As if aware of this shadow, the Olympic programmers included a nice opening piece comparing the craftmanship of Milan’s iconic Duomo to the skill, patience, and desire for excellence required of Olympians. The piece was nice, if a bit heavy on human artistry and light on glorifying God with our gifts, but the fascinating bit was that it was narrated by Stanley Tucci, who played Caesar Flickerman in the Hunger Games film adaptations. He was not, I am sure, chosen for that reason, but for his connections to Italy and his wonderful voice. Yet, I was interested in the irony of the same voice welcoming viewers to the Olympics in Milan and introducing the Victors about to die for the audience’s entertainment in Panem.
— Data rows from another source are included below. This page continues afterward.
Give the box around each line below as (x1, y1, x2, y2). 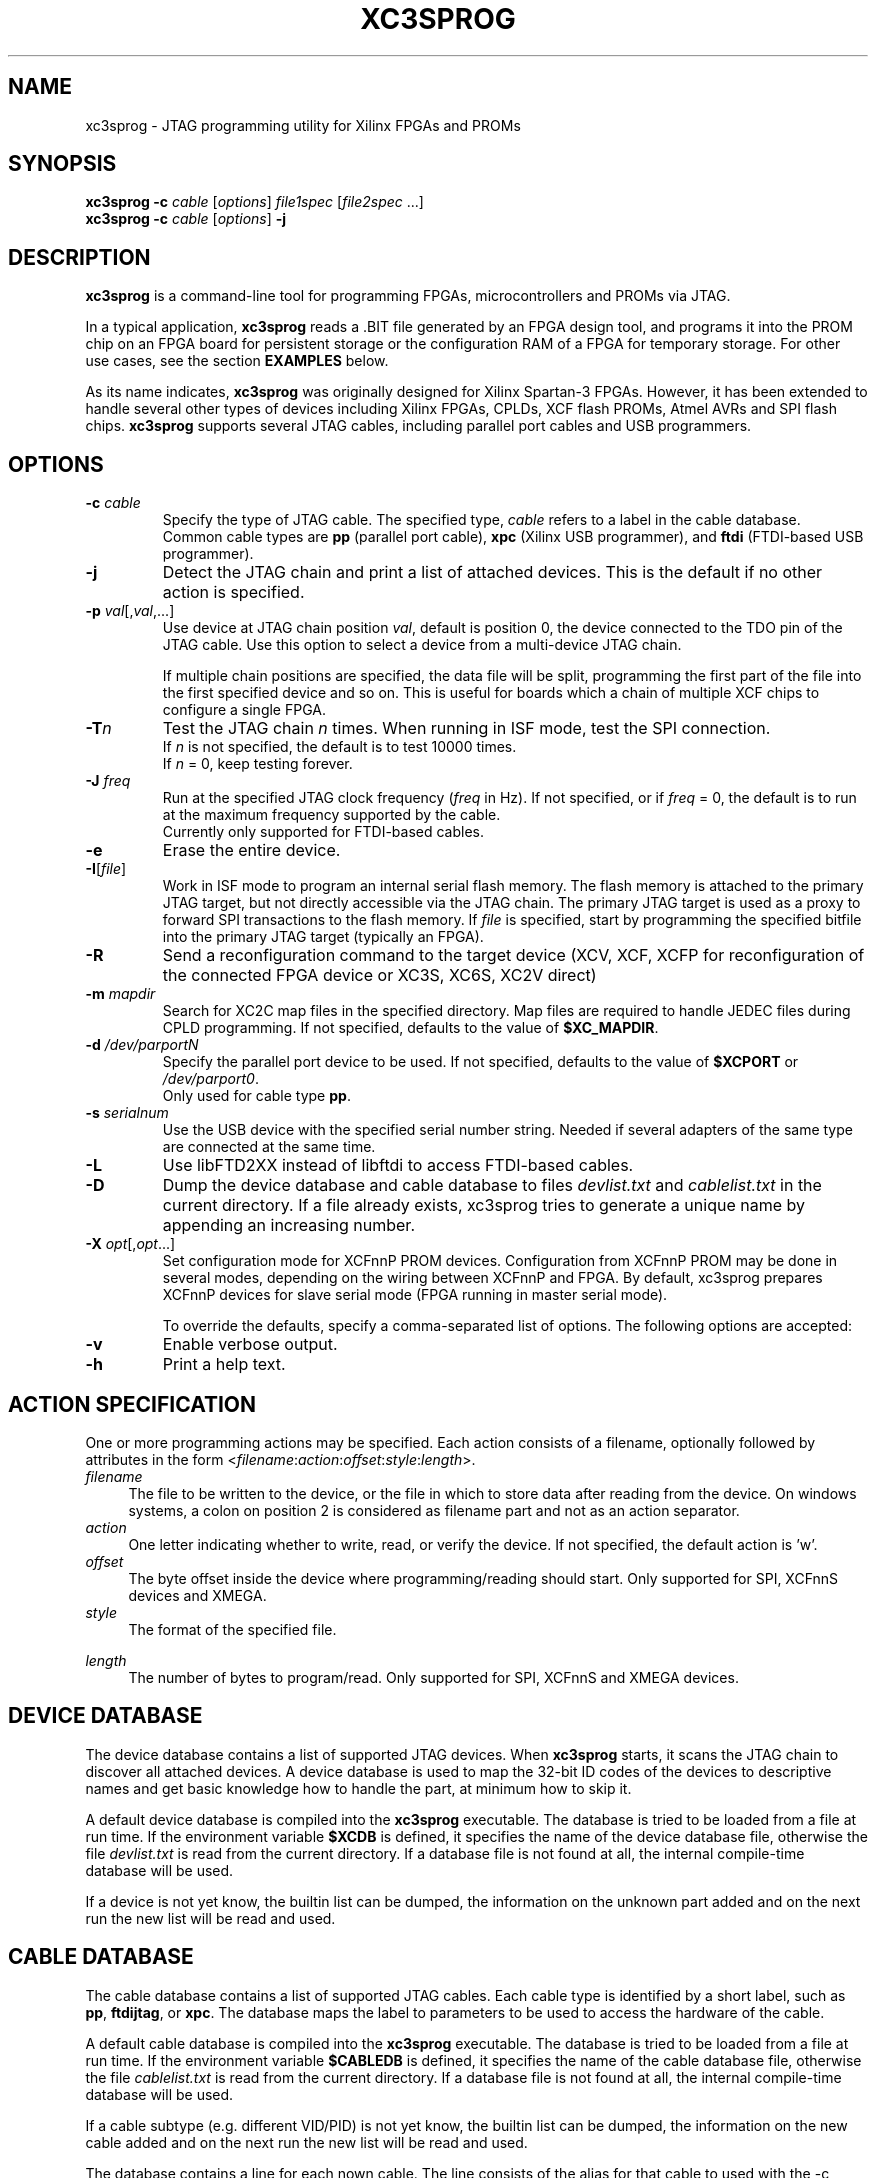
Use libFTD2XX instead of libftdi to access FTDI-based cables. (162, 1155, 634, 1176)
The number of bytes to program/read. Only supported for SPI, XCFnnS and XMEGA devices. (128, 1668, 739, 1686)
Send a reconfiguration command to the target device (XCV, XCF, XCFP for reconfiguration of (162, 945, 865, 966)
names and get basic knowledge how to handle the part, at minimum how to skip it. (85, 1779, 632, 1797)
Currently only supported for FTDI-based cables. (162, 823, 485, 841)
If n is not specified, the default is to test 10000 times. (162, 738, 517, 756)
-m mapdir (85, 985, 156, 1003)
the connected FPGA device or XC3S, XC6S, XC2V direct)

For now, I will enjoy watching a wide array of athletes jump, slide, and swoosh. Perhaps some of them normally live under governments as repressive as the Capitol. Some, surely, have been mistreated as surely as the Careers groomed for violence and death or the Victors whose actions are controlled by threats upon those they love. There will be sore losers, there will be scandals, there will be injuries. But for now, there will also be triumphs, there will be opportunities for people of faith to reach those who are seeking, there will be friendships formed, there will be positive memories made by those participating and those watching. I am grateful for these gifts, these reminders of the good, even as I also remember how humans can break the gifts God gives us. Over the next few weeks, may we all be reminded to treat with care the gifts we have been given, so that our lives will look more like Milano-Cortina, and less like the Capitol.